De put is voorzien van een vlakke beschermconstructie die nagenoeg samenvalt met het maaiveld, waarbij onbekend is of deze waterdicht is of niet.

7.4 Buismateriaal

De lijst met buismaterialen.

Waarde IMBRO IMBRO/A Omschrijving
beton

De buis bestaat uit beton.

gres

De buis bestaat uit gres.

hout

De buis bestaat uit hout.

ijzer

De buis bestaat uit ijzer.

koper

De buis bestaat uit koper.

messing

De buis bestaat uit messing.

pe

De buis bestaat uit polyethyleen, waarbij onbekend is of het high density of low density polyethyleen betreft.

peHighDensity

De buis bestaat uit high density polyethyleen.

peLowDensity

De buis bestaat uit low density polyethyleen.

peHighDensityPvc

De buis bestaat uit high density polyethyleen en pvc.

pePvc

De buis bestaat uit polyethyleen en pvc, waarbij onbekend is of het high density of low density polyethyleen betreft.

pvc

De buis bestaat uit polyvinylchloride.

staal

De buis bestaat uit staal, waarbij onbekend is welk type staal het betreft.

staalGegalvaniseerd

De buis bestaat uit gegalvaniseerd staal.

staalRoestvrij

De buis bestaat uit roestvrij staal.

teflon

De buis bestaat uit teflon.

asbest

De buis bestaat uit asbest.

houtStaal

De buis bestaat uit hout en staal.

koperStaal

De buis bestaat uit koper en staal.

onbekend

Het is onbekend uit welk type materiaal de buis bestaat.

pvcStaal

De buis bestaat uit pvc en staal.

7.5 Buisstatus

De lijst met buisstatussen.

Waarde IMBRO IMBRO/A Omschrijving
gebruiksklaar

De buis is bruikbaar voor grondwatermonitoring.

nietGebruiksklaar

De buis is niet bruikbaar voor grondwatermonitoring.

onbruikbaar

De buis is nooit meer bruikbaar voor grondwatermonitoring.

onbekend

Het is onbekend wat de status van de buis is.

7.6 Buistype

De lijst met buistypen.

Waarde IMBRO IMBRO/A Omschrijving
minifilter

De monitoringbuis bestaat uit een zeer kort filterdeel en een stijgbuisdeel dat uit een flexibele slang bestaat. Het minifilter is daarom uitsluitend geschikt voor grondwatersamenstellingsonderzoek.

standaardbuis

De monitoringbuis heeft de standaardopbouw van stijgbuisdeel, filterdeel en eventueel een zandvang.

volledigFilter

De monitoringbuis is in zijn geheel een filter.

filterlozeBuis

De monitoringbuis is in zijn geheel een stijgbuisdeel, met een open onderkant.

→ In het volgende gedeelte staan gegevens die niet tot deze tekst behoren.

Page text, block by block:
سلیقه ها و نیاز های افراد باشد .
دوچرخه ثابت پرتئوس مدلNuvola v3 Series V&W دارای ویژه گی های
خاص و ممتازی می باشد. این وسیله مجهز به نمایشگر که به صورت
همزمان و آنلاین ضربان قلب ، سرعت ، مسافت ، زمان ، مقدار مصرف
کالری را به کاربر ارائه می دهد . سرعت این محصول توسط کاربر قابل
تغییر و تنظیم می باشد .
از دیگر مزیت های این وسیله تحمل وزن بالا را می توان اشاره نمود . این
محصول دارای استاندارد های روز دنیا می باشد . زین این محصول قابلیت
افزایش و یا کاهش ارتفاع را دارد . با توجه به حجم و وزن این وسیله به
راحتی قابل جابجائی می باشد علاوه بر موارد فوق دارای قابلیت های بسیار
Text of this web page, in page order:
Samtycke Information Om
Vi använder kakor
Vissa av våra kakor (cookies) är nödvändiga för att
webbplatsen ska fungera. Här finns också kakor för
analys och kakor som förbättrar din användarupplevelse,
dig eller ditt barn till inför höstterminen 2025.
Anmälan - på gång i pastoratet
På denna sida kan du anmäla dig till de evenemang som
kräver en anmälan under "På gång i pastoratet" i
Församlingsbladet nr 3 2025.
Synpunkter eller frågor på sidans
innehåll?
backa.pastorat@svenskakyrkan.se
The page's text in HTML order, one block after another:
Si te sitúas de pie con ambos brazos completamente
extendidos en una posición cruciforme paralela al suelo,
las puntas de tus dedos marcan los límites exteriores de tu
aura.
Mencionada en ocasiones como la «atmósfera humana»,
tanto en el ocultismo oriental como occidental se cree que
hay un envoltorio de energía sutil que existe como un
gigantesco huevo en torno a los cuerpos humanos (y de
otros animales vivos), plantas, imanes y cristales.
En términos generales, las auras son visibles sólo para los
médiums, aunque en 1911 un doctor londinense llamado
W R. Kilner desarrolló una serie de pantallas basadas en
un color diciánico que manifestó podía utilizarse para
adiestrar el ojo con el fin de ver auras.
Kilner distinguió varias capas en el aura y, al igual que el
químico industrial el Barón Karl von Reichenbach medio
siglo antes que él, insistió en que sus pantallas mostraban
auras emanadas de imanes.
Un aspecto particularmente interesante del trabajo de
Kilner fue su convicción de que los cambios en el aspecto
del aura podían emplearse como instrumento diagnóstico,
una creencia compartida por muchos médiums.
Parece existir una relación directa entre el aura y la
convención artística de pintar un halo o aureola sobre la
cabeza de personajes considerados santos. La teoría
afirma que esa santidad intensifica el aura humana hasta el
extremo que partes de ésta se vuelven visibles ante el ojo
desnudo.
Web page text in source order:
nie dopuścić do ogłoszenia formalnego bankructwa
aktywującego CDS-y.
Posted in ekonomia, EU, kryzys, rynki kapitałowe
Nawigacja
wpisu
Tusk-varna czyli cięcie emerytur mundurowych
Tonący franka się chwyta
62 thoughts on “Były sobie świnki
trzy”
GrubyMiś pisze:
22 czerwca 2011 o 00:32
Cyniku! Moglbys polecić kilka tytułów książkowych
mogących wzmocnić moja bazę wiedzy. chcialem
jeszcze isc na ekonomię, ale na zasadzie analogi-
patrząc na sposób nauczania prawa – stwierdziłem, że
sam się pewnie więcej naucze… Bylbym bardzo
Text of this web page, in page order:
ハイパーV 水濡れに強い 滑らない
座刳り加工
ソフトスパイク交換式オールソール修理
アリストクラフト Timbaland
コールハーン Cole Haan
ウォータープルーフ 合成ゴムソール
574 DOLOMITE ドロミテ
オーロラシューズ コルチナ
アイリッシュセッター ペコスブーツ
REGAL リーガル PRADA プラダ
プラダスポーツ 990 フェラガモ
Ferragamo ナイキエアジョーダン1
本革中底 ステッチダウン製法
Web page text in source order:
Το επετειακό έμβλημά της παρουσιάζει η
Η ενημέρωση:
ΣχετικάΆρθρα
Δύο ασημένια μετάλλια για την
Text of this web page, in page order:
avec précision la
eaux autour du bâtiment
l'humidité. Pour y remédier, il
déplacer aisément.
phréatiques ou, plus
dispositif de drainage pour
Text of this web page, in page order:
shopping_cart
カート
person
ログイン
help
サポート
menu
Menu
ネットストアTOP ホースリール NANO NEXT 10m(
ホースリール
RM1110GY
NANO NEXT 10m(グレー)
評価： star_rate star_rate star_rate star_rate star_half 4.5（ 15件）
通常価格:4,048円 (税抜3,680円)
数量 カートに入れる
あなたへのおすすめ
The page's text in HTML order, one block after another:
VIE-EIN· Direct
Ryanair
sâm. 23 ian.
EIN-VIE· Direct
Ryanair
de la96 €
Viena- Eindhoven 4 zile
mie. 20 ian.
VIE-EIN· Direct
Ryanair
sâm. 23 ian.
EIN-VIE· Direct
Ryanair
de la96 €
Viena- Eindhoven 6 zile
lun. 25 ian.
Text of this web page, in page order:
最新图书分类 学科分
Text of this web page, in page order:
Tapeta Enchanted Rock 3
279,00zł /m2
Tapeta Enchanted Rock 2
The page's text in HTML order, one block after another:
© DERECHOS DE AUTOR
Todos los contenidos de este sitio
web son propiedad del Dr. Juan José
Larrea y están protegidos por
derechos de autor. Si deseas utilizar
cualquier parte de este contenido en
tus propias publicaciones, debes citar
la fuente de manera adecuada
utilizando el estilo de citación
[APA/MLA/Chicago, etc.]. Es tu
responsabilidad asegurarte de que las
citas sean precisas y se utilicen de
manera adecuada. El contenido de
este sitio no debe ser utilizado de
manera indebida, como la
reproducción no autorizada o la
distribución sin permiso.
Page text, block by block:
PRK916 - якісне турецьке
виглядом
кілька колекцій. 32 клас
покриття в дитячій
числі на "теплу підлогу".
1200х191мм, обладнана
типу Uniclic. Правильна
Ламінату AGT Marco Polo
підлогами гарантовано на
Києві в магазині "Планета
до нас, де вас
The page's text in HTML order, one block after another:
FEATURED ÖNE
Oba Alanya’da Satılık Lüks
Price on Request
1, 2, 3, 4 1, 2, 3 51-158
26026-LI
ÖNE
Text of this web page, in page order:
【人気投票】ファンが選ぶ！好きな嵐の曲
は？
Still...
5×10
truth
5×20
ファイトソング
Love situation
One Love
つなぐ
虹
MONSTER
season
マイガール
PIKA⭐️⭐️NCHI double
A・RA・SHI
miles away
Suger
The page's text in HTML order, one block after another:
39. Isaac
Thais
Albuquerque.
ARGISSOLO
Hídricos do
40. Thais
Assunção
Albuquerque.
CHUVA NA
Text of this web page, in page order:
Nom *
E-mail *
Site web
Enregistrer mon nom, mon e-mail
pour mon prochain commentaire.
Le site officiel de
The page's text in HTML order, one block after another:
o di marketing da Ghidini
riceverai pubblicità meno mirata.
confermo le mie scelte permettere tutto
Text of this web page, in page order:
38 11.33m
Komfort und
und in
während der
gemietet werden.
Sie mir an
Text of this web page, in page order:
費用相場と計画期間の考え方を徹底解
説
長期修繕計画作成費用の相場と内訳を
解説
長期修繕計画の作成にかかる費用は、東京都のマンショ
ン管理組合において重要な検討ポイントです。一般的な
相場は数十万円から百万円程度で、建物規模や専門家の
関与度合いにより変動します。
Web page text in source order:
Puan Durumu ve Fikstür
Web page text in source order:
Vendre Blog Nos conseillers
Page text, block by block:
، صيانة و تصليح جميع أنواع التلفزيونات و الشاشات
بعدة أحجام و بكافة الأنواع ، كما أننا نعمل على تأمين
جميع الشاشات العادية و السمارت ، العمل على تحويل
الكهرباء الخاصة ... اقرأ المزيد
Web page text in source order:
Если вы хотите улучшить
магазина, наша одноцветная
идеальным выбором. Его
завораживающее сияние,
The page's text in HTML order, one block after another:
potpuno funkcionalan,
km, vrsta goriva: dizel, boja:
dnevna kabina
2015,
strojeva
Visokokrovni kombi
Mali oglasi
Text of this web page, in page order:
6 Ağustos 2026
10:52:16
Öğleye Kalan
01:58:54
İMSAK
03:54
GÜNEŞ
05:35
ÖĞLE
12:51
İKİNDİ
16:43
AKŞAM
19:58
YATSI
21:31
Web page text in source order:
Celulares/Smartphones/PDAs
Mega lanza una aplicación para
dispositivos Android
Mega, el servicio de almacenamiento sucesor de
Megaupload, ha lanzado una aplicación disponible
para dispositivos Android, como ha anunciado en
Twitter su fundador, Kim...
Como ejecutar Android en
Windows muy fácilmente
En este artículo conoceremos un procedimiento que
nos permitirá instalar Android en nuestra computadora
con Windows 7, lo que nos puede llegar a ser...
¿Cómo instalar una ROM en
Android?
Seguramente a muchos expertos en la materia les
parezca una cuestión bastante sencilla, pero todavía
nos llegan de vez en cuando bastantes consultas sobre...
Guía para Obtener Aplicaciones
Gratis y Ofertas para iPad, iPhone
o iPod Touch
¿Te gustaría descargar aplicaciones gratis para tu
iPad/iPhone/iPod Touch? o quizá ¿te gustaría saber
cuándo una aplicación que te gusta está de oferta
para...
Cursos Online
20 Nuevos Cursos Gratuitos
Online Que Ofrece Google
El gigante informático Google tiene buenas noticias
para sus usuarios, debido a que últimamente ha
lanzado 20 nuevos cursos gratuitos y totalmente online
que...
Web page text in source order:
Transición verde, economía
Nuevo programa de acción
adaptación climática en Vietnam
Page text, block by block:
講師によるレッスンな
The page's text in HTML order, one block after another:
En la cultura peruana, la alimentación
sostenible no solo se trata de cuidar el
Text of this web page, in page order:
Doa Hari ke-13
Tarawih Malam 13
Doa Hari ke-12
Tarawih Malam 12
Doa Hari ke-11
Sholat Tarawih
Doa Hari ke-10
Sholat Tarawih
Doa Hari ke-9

7.7 Coördinaattransformatie

De lijst met de methoden waarmee de coördinaten zijn omgezet.

Waarde IMBRO IMBRO/A Omschrijving
nietGetransformeerd

De gegevens zijn aangeleverd in ETRS89; transformatie was niet nodig.

RDNAPTRANS2008

De gegevens zijn getransformeerd van RD naar ETRS89, gebruikmakend van de transformatie RDNAPTRANS™, versie 2008. RDNAPTRANS™ is de officiële transformatie tussen RD/NAP en ETRS89 afkomstig van het Kadaster.

RDNAPTRANS2018

De gegevens zijn getransformeerd van RD naar ETRS89, gebruikmakend van de transformatie RDNAPTRANS™, versie 2018. RDNAPTRANS™ is de officiële transformatie tussen RD/NAP en ETRS89 afkomstig van het Kadaster, Rijkswaterstaat en de Dienst der Hydrografie van de Koninklijke Marine in het samenwerkingsverband NSGI (Nederlandse Samenwerking Geodetische Infrastructuur).

RDNAPTRANS2008MV0

De gegevens zijn getransformeerd van RD naar ETRS89, gebruikmakend van de transformatie RDNAPTRANS™, versie 2008. De hoogte is onbekend, bij transformatie is uitgegaan van 0 m NAP. RDNAPTRANS™ is de officiële transformatie tussen RD/NAP en ETRS89 afkomstig van het Kadaster.

RDNAPTRANS2018MV0

De gegevens zijn getransformeerd van RD naar ETRS89, gebruikmakend van de Transformatie RDNAPTRANS™, versie 2018. De verticale positie van het aardoppervlak is onbekend, bij transformatie is uitgegaan van 0 m NAP. RDNAPTRANS™ is de officiële transformatie tussen RD/NAP en ETRS89 afkomstig van het Kadaster.

7.8 Elektrodestatus

De lijst met elektrodestatussen.

Waarde IMBRO IMBRO/A Omschrijving
gebruiksklaar

De elektrode is klaar voor het doen van metingen.

nietGebruiksklaar

De elektrode is niet klaar voor het doen van metingen.

onbekend

Het is onbekend wat de status van de elektrode is.

7.9 Filterbescherming

De lijst met vormen van filterbescherming.

Waarde IMBRO IMBRO/A Omschrijving
dubbelwandigFilterMetFilterkous

Het filter is dubbelwandig uitgevoerd, al dan niet opgevuld met filtergrind, en voorzien van een filterkous.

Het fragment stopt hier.